I have and had a few from all the usual suspects. By far, the most comfortable and convenient is the ThinkTank Retrospective series. This might be the most comfortable shoulder strap of any. I carried a 5diii, 24-105, 17-40, 40mm Pancake, Cards, 4 batteries, a real paper notebook, a Kindle and odds and ends in a Retrospective 7 and could have placed my 70-200 in the remaining open "slot" if I wanted. I carried this for almost a month in Central Asia in the heat and it worked really well for me.

JP


----------



## wsheldon (Oct 3, 2013)

JPAZ said:


> I have and had a few from all the usual suspects. By far, the most comfortable and convenient is the ThinkTank Retrospective series. This might be the most comfortable shoulder strap of any. I carried a 5diii, 24-105, 17-40, 40mm Pancake, Cards, 4 batteries, a real paper notebook, a Kindle and odds and ends in a Retrospective 7 and could have placed my 70-200 in the remaining open "slot" if I wanted. I carried this for almost a month in Central Asia in the heat and it worked really well for me.
> 
> JP



I almost went that way, but I was concerned about user complaints in reviews regarding insufficient padding. In your experience how does it hold up to bumps and short drops? If I need a slightly bigger bag I may add an RS 20 in the future, because the strap on the LowePro is pertty chunky for my tastes, but still pretty comfortable.


----------



## Ristobkk (Oct 3, 2013)

After trying many options, im now using NorthFace messenger bag in size M. Its not padded but i have ThinkTank soft lenscase for 70-200 which can use for shorter lenses when 70-200 in in camera. Bag is very lightweight and water/rain resistant. 
Risto


----------



## chilledXpress (Oct 3, 2013)

I own a shite load of bags; Lowepro, Crumpler, Thinktank, Hadley, and many more... it's been a constant battle to find the perfect bag/pack. I do love Lowepro and Thinktank the best though. Thinktank is probably my all time favorites these days.
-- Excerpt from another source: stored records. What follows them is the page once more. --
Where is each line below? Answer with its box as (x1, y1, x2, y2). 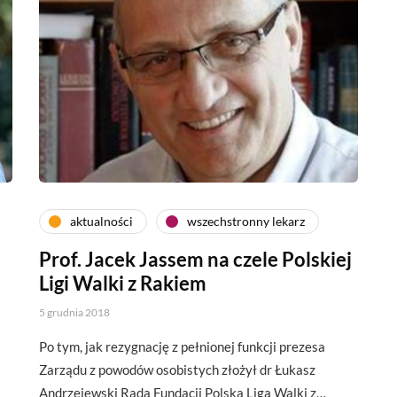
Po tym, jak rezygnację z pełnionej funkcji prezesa (39, 338, 325, 354)
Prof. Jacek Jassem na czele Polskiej (39, 246, 352, 271)
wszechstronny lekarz (187, 214, 305, 229)
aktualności (70, 214, 133, 229)
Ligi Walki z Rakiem (39, 270, 206, 295)
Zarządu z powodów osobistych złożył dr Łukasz (39, 361, 315, 378)
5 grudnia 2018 (39, 305, 110, 319)
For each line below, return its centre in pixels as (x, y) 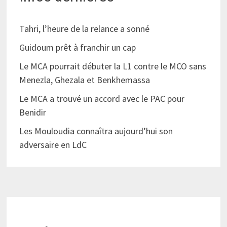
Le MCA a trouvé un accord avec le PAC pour (102, 98)
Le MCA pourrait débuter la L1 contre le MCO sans (112, 66)
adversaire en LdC (53, 144)
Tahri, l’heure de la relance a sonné (84, 28)
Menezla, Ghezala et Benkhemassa (85, 80)
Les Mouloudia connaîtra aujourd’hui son (96, 131)
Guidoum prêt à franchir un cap (77, 47)
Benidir (32, 112)
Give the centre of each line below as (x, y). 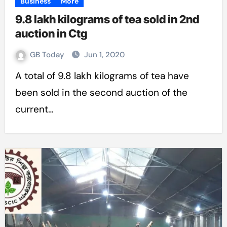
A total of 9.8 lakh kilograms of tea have (18, 76)
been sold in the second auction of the (101, 92)
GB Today (48, 55)
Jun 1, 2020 (104, 55)
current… (34, 109)
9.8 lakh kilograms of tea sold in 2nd (107, 19)
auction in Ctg (51, 33)
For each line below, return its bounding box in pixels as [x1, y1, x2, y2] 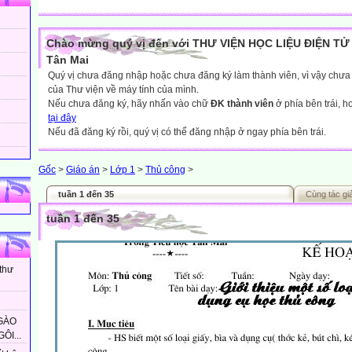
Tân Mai [46, 53, 89, 66]
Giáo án [66, 164, 100, 175]
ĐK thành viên [211, 98, 273, 109]
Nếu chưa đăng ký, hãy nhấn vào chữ [48, 98, 211, 109]
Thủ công [145, 164, 185, 175]
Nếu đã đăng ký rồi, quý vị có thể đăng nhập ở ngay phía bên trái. [48, 126, 326, 137]
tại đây [48, 112, 76, 123]
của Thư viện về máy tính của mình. [48, 84, 199, 95]
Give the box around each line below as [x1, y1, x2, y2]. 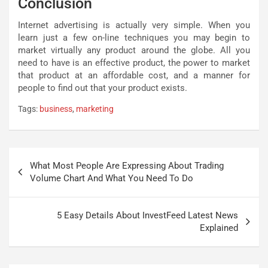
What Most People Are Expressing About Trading [30, 160, 224, 171]
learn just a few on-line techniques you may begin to [18, 32, 250, 43]
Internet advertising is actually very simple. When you [18, 19, 250, 31]
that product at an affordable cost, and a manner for [18, 69, 250, 81]
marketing [76, 103, 114, 114]
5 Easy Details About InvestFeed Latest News [57, 209, 238, 221]
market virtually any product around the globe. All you [18, 44, 250, 56]
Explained [200, 222, 238, 233]
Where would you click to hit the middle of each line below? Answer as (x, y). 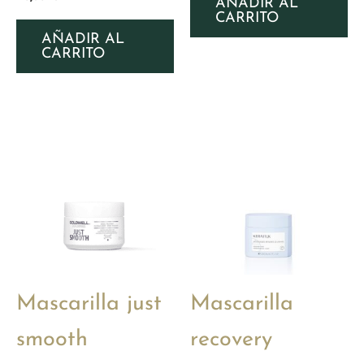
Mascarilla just (89, 304)
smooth (52, 340)
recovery (231, 340)
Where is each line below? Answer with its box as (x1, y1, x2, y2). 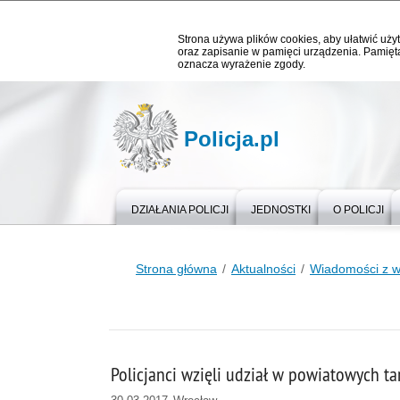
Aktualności (231, 262, 296, 276)
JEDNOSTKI (251, 204, 311, 216)
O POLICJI (333, 204, 384, 216)
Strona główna (136, 262, 217, 276)
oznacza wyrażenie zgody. (178, 58, 305, 71)
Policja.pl (184, 127, 279, 151)
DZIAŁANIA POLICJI (131, 204, 229, 216)
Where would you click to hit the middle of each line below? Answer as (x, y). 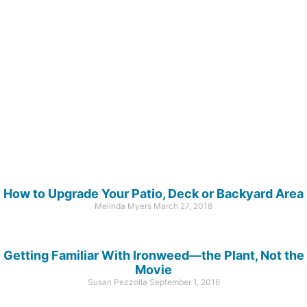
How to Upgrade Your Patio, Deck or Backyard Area (153, 193)
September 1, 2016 (184, 282)
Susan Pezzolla (118, 282)
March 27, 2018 (183, 206)
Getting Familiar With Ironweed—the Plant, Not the (153, 255)
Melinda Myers (124, 206)
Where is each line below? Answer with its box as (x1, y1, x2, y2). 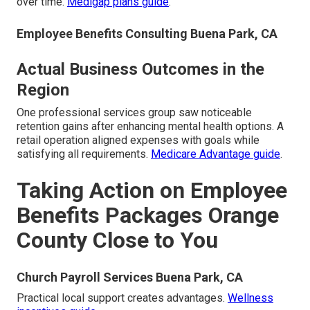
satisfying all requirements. (17, 147, 151, 161)
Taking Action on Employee (17, 177, 287, 204)
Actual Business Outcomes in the (17, 60, 264, 80)
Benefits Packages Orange (17, 202, 279, 229)
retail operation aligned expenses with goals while (17, 134, 259, 147)
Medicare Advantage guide (151, 147, 280, 161)
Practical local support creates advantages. (17, 291, 228, 305)
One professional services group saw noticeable (17, 106, 252, 120)
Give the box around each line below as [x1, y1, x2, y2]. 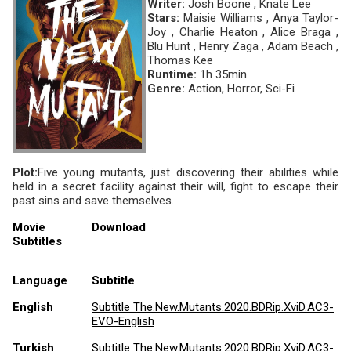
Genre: [147, 81, 188, 96]
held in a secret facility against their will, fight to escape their [13, 179, 338, 194]
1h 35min [197, 67, 247, 82]
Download [92, 220, 146, 235]
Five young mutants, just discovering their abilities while [38, 165, 338, 180]
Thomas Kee [147, 53, 213, 68]
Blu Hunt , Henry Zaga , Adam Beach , [147, 39, 338, 54]
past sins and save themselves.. [13, 194, 176, 208]
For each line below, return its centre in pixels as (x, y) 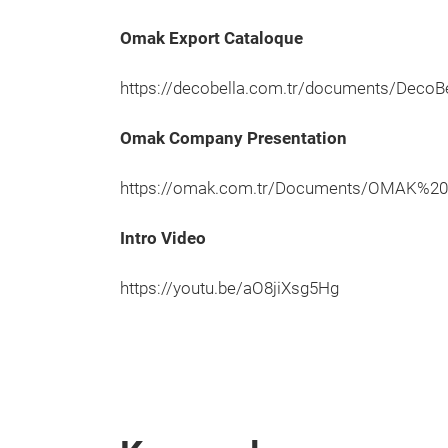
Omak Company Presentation (233, 138)
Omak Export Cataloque (211, 38)
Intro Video (163, 238)
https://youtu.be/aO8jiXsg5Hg (229, 288)
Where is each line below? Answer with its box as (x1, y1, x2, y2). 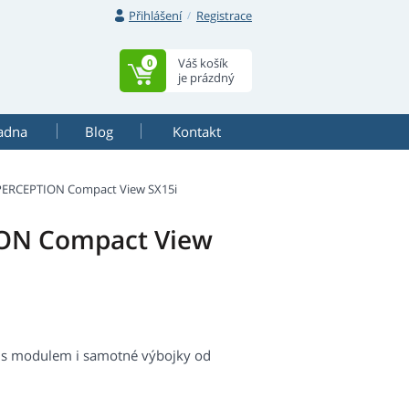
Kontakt (172, 122, 221, 141)
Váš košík (178, 55, 228, 71)
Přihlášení (129, 7, 182, 24)
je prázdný (178, 69, 235, 86)
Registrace (196, 7, 252, 24)
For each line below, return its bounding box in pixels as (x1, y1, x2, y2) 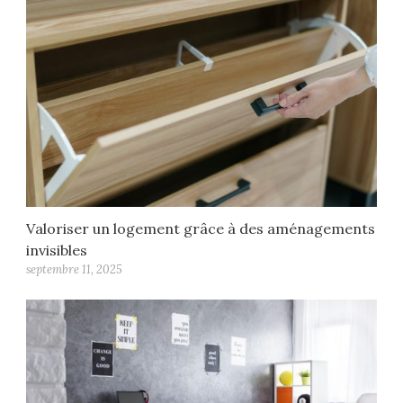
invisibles (26, 240, 88, 259)
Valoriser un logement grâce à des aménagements (26, 219, 376, 237)
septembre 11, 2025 (26, 261, 123, 277)
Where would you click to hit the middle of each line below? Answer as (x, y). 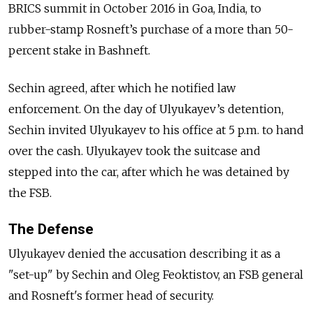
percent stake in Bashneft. (79, 50)
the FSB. (30, 192)
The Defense (51, 229)
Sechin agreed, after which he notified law (122, 88)
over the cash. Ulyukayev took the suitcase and (134, 151)
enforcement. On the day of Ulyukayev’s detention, (146, 109)
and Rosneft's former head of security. (112, 295)
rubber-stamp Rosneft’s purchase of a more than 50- (151, 29)
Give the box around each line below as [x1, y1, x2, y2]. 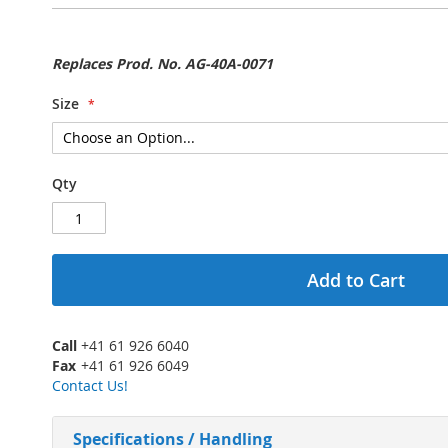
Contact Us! [52, 376, 128, 396]
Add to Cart [306, 268, 405, 293]
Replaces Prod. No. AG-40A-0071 [52, 54, 273, 74]
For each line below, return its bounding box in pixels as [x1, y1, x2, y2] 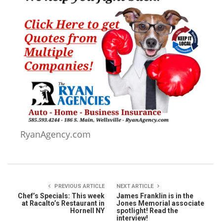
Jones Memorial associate [116, 199, 204, 207]
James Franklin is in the [116, 191, 193, 200]
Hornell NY [70, 206, 105, 215]
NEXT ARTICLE [116, 183, 155, 189]
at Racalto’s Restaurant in [22, 199, 105, 207]
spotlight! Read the [116, 206, 178, 215]
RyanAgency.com [20, 128, 91, 140]
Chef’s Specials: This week [18, 191, 105, 200]
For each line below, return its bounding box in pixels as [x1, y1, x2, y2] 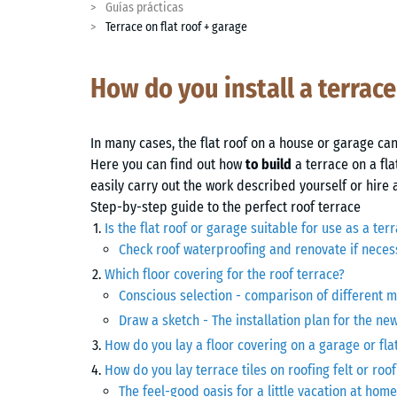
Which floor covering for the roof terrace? [105, 266, 345, 283]
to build [245, 156, 292, 173]
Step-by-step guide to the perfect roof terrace [90, 198, 361, 215]
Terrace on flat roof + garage [105, 19, 247, 35]
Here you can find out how [90, 156, 245, 173]
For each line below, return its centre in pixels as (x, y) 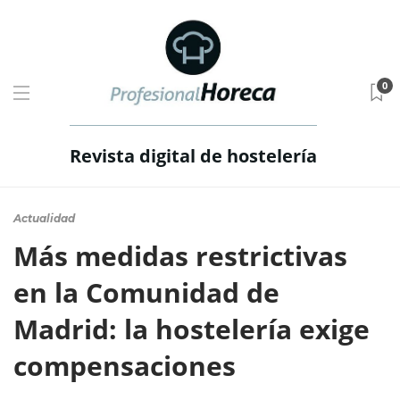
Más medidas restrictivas (180, 256)
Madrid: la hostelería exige (192, 329)
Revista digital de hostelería (193, 156)
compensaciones (128, 366)
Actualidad (44, 218)
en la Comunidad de (146, 292)
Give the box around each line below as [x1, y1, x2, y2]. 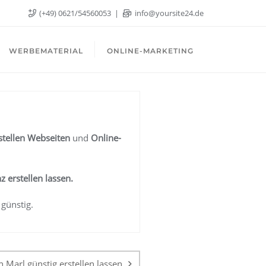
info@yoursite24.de [133, 8, 204, 18]
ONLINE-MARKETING [107, 46, 194, 55]
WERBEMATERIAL [9, 46, 83, 55]
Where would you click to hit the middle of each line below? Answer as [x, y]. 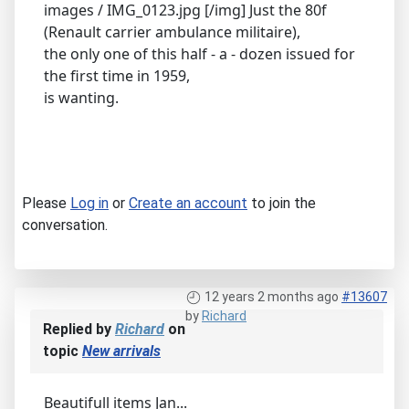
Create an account [188, 203]
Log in [89, 203]
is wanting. [81, 97]
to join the [282, 203]
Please [46, 203]
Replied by [79, 329]
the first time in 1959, [117, 75]
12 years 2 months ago [272, 296]
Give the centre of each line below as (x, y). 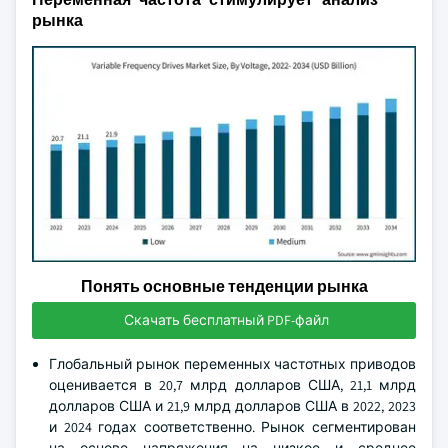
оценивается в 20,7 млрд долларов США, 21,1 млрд (232, 385)
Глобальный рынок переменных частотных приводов (232, 364)
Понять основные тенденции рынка (224, 286)
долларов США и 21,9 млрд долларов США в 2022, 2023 (232, 406)
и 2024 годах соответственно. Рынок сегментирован (232, 427)
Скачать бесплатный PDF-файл (226, 320)
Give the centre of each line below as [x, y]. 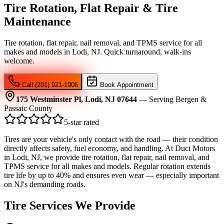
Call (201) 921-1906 [49, 84]
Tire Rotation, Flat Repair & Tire [91, 8]
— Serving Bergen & [172, 99]
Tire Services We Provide [70, 205]
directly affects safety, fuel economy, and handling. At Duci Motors [109, 148]
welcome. [19, 60]
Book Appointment [126, 84]
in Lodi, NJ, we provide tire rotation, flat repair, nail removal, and [107, 157]
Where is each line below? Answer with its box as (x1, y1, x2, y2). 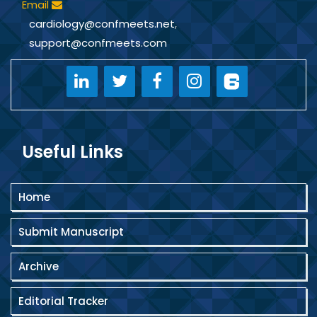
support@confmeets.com (29, 35, 167, 50)
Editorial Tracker (18, 294, 108, 309)
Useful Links (22, 140, 123, 163)
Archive (18, 259, 59, 274)
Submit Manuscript (18, 224, 124, 239)
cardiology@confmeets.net (29, 16, 175, 31)
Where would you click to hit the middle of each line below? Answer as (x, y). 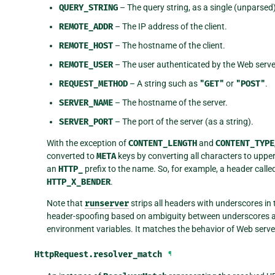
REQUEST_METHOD (93, 83)
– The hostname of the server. (170, 102)
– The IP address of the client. (170, 26)
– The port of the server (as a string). (183, 121)
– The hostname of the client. (169, 45)
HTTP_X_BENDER (78, 182)
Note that (65, 203)
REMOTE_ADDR (86, 26)
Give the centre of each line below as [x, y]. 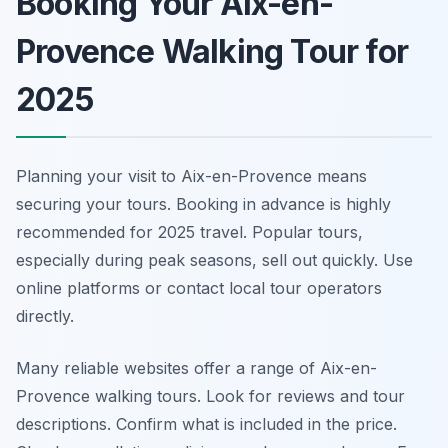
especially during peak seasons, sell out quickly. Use [214, 260]
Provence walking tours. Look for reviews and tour [210, 396]
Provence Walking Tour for [212, 51]
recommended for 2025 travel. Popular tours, [189, 232]
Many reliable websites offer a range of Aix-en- [196, 368]
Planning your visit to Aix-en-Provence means [191, 176]
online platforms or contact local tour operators [199, 288]
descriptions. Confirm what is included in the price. [206, 424]
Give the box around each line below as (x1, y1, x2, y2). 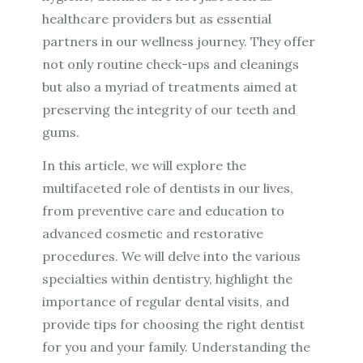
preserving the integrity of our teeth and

Think Tank Retrospective 7 or 10... great shoulder pads! I own the 5 and 7, doubt you could get all that in the 5 but the 7 is doable and iPad friendly. In the 5; I can get a 5D3 with 24-70II, 135L, and a 15mm Siggy. The 7; I can get a 1DX with a 24-70 II, 70-200 II and 50L or the 15mm.

I will say though, both bags loaded will wear on your shoulder after a short period of time. That's a lot of weight dangling off one shoulder.


----------



## unfocused (Oct 3, 2013)

chilledXpress said:


> I own a shite load of bags; Lowepro, Crumpler, Thinktank, Hadley, and many more... it's been a constant battle to find the perfect bag/pack...



Reminded me that I'm still looking for the "Tardis" bag – bigger on the inside than on the outside.


----------



## eli452 (Oct 3, 2013)

Look up the Think Thank Photo bags. They have a few messenger type bags at various sizes. All a very good quality. I have the Retrospective 20 bag and very happy with it.


----------



## ablearcher (Oct 3, 2013)

I've been using Lowepro Classified 160 AW Shoulder Bag for a few years now whenever I have a small kit to carry around. A very good quality bag. I carry 5DIII with 70-200 2.8IS II attached, plus flash and one more lens. Love this bag big time.


----------



## cellomaster27 (Oct 3, 2013)

Currently, I am using a tenba small messenger bag. I put 4 lenses (28, 18-55, 55-250, 10-22), all my accessories, can put a laptop in it, hd, documents, etc. it doesn't have something to attach a tripod to though.. It is very well made, water resistant material, love the zippers and I really like the removable camera/ lens pouch. Fully convertible. I have carried/shouldered the bag almost all day and it can get to you since the weight is on one side. The top zipper is very useful to get your gear quickly and without attracting too much attention. 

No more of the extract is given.